» **Task prompt**
Starting at the line with "file_handler.setFormatter(formatter) (4, 844, 156, 853)", retype every line through the end of the listing exactly as written, and nothing before it.

» **Input data**
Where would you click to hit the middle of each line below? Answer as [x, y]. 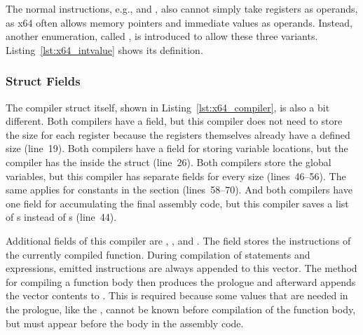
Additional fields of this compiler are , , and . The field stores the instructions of [178, 240]
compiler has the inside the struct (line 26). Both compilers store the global [169, 162]
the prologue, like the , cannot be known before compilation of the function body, [181, 309]
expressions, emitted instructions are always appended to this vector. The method [181, 268]
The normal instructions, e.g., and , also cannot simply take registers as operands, [182, 8]
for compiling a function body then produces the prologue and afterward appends [181, 281]
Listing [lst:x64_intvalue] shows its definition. [104, 49]
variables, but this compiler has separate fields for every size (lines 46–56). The [176, 176]
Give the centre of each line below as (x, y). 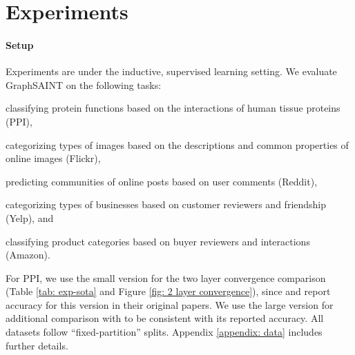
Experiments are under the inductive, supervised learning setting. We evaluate (171, 71)
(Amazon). (28, 255)
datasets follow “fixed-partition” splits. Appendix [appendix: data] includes (164, 332)
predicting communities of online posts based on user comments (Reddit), (162, 181)
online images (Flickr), (53, 158)
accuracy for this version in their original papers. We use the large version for (170, 304)
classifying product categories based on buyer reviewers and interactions (158, 241)
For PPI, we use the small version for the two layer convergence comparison (166, 277)
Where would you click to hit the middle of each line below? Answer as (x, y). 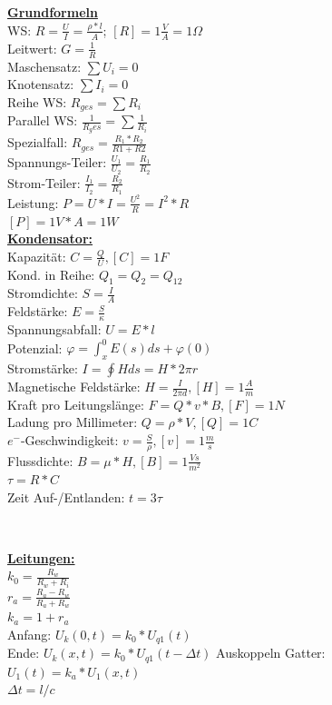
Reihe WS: (37, 101)
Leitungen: (41, 557)
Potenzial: (35, 348)
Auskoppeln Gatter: (271, 653)
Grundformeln (53, 12)
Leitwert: (32, 48)
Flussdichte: (40, 460)
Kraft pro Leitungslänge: (76, 404)
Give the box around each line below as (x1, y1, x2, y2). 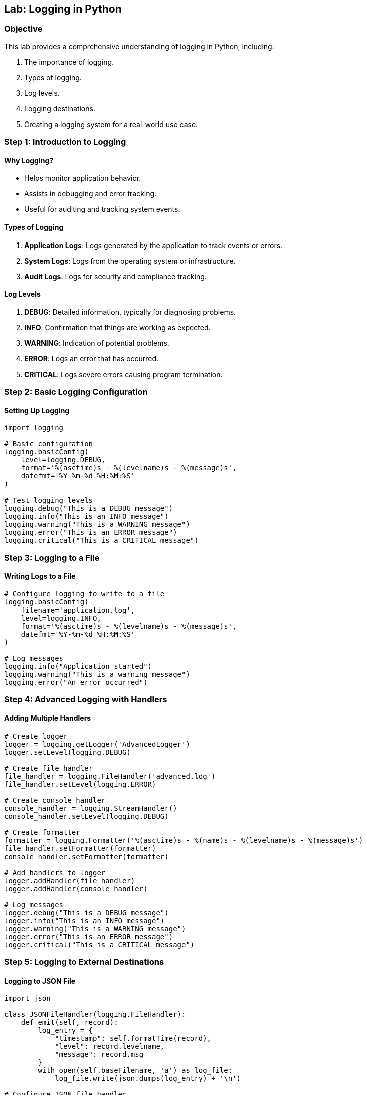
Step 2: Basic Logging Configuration (4, 387, 148, 397)
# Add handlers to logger (4, 868, 106, 877)
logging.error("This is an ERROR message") (4, 528, 177, 537)
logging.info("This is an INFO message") (4, 512, 169, 521)
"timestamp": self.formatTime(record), (55, 1034, 212, 1043)
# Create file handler (4, 764, 93, 772)
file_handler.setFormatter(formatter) (4, 844, 156, 853)
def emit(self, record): (21, 1018, 118, 1027)

» **The completed task**
file_handler.setFormatter(formatter) (4, 844, 156, 853)
def emit(self, record): (21, 1018, 118, 1027)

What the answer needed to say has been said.